_Recorded information_:
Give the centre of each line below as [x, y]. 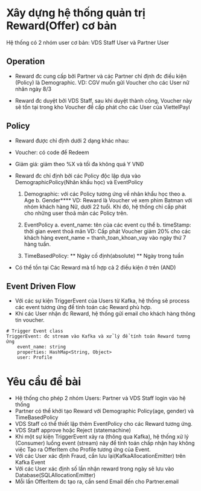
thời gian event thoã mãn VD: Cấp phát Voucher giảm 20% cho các [107, 231]
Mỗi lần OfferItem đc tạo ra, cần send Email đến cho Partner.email [97, 482]
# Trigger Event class [35, 331]
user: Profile [35, 358]
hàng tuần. [37, 244]
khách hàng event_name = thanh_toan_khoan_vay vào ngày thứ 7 [105, 237]
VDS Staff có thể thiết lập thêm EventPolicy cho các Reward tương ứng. [104, 424]
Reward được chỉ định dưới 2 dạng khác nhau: [72, 140]
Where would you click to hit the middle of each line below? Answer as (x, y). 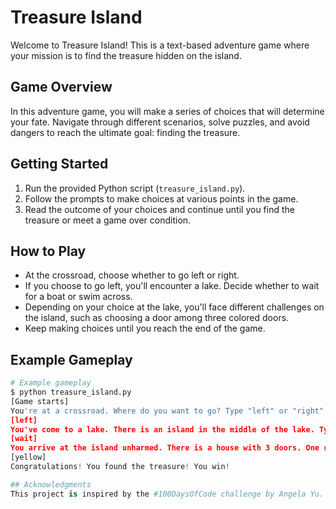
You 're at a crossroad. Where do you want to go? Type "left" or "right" (167, 411)
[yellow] (28, 457)
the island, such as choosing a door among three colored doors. (157, 318)
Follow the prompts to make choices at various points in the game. (161, 198)
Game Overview (61, 87)
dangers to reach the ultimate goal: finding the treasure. (125, 132)
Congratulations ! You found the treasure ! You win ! (120, 467)
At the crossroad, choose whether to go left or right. (132, 275)
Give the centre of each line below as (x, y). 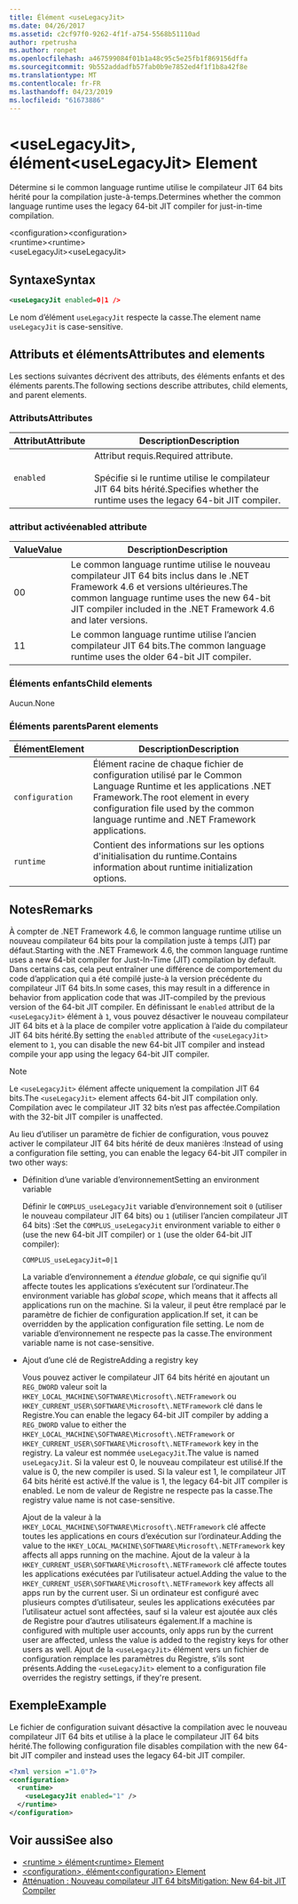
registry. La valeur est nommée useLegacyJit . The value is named (140, 1453)
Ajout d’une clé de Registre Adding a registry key (110, 1359)
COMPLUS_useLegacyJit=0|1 (70, 1260)
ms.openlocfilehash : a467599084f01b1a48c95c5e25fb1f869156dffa (129, 59)
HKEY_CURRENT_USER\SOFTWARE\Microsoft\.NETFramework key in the (140, 1443)
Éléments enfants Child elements (81, 683)
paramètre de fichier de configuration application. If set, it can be (140, 1314)
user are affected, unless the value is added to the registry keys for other (155, 1639)
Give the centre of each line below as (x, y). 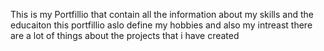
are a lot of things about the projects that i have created (125, 35)
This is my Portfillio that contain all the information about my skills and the (162, 14)
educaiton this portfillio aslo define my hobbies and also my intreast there (161, 25)
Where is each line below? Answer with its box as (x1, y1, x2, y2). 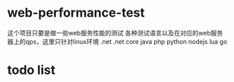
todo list (7, 63, 56, 78)
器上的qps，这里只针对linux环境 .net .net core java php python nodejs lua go (7, 37, 228, 46)
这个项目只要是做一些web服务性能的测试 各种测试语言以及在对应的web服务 (7, 28, 224, 37)
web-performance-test (7, 5, 145, 21)
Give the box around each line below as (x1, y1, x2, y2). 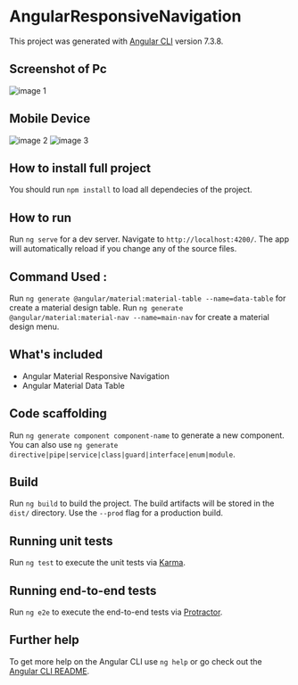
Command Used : (9, 269, 108, 285)
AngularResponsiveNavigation (9, 6, 242, 27)
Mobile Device (9, 111, 91, 127)
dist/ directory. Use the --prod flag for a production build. (9, 508, 223, 518)
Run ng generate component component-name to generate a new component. (9, 430, 286, 441)
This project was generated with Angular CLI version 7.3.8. (9, 36, 224, 46)
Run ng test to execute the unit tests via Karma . (9, 557, 186, 568)
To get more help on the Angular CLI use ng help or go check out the (9, 656, 262, 666)
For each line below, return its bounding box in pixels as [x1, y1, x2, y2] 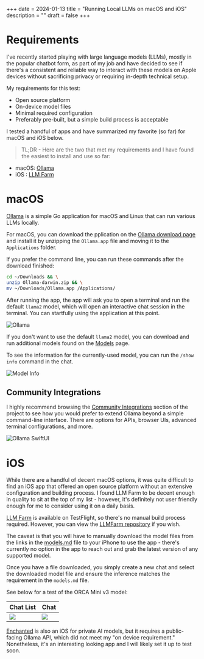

_Work required_: Every line in the records is to be retyped exactly as it stands; the pictures stay out.

_Answer for this exercise_:
Give the centre of each line below as [x, y]. 
thời gian event thoã mãn VD: Cấp phát Voucher giảm 20% cho các [107, 231]
Mỗi lần OfferItem đc tạo ra, cần send Email đến cho Partner.email [97, 482]
# Trigger Event class [35, 331]
user: Profile [35, 358]
hàng tuần. [37, 244]
khách hàng event_name = thanh_toan_khoan_vay vào ngày thứ 7 [105, 237]
VDS Staff có thể thiết lập thêm EventPolicy cho các Reward tương ứng. [104, 424]
Reward được chỉ định dưới 2 dạng khác nhau: [72, 140]
Where would you click to hit the middle of each line below? Answer as (x, y). 
You 're at a crossroad. Where do you want to go? Type "left" or "right" (167, 411)
[yellow] (28, 457)
the island, such as choosing a door among three colored doors. (157, 318)
Follow the prompts to make choices at various points in the game. (161, 198)
Game Overview (61, 87)
dangers to reach the ultimate goal: finding the treasure. (125, 132)
Congratulations ! You found the treasure ! You win ! (120, 467)
At the crossroad, choose whether to go left or right. (132, 275)
Give the centre of each line below as (x, y). 
registry. La valeur est nommée useLegacyJit . The value is named (140, 1453)
Ajout d’une clé de Registre Adding a registry key (110, 1359)
COMPLUS_useLegacyJit=0|1 (70, 1260)
ms.openlocfilehash : a467599084f01b1a48c95c5e25fb1f869156dffa (129, 59)
HKEY_CURRENT_USER\SOFTWARE\Microsoft\.NETFramework key in the (140, 1443)
Éléments enfants Child elements (81, 683)
paramètre de fichier de configuration application. If set, it can be (140, 1314)
user are affected, unless the value is added to the registry keys for other (155, 1639)
Give the centre of each line below as (x, y). 
are a lot of things about the projects that i have created (125, 35)
This is my Portfillio that contain all the information about my skills and the (162, 14)
educaiton this portfillio aslo define my hobbies and also my intreast there (161, 25)
Where is each line below? Answer with its box as (x1, y1, x2, y2). 
todo list (7, 63, 56, 78)
器上的qps，这里只针对linux环境 .net .net core java php python nodejs lua go (7, 37, 228, 46)
这个项目只要是做一些web服务性能的测试 各种测试语言以及在对应的web服务 (7, 28, 224, 37)
web-performance-test (7, 5, 145, 21)
Give the box around each line below as (x1, y1, x2, y2). 
Command Used : (9, 269, 108, 285)
AngularResponsiveNavigation (9, 6, 242, 27)
Mobile Device (9, 111, 91, 127)
dist/ directory. Use the --prod flag for a production build. (9, 508, 223, 518)
Run ng generate component component-name to generate a new component. (9, 430, 286, 441)
This project was generated with Angular CLI version 7.3.8. (9, 36, 224, 46)
Run ng test to execute the unit tests via Karma . (9, 557, 186, 568)
To get more help on the Angular CLI use ng help or go check out the (9, 656, 262, 666)
For each line below, return its bounding box in pixels as [x1, y1, x2, y2] 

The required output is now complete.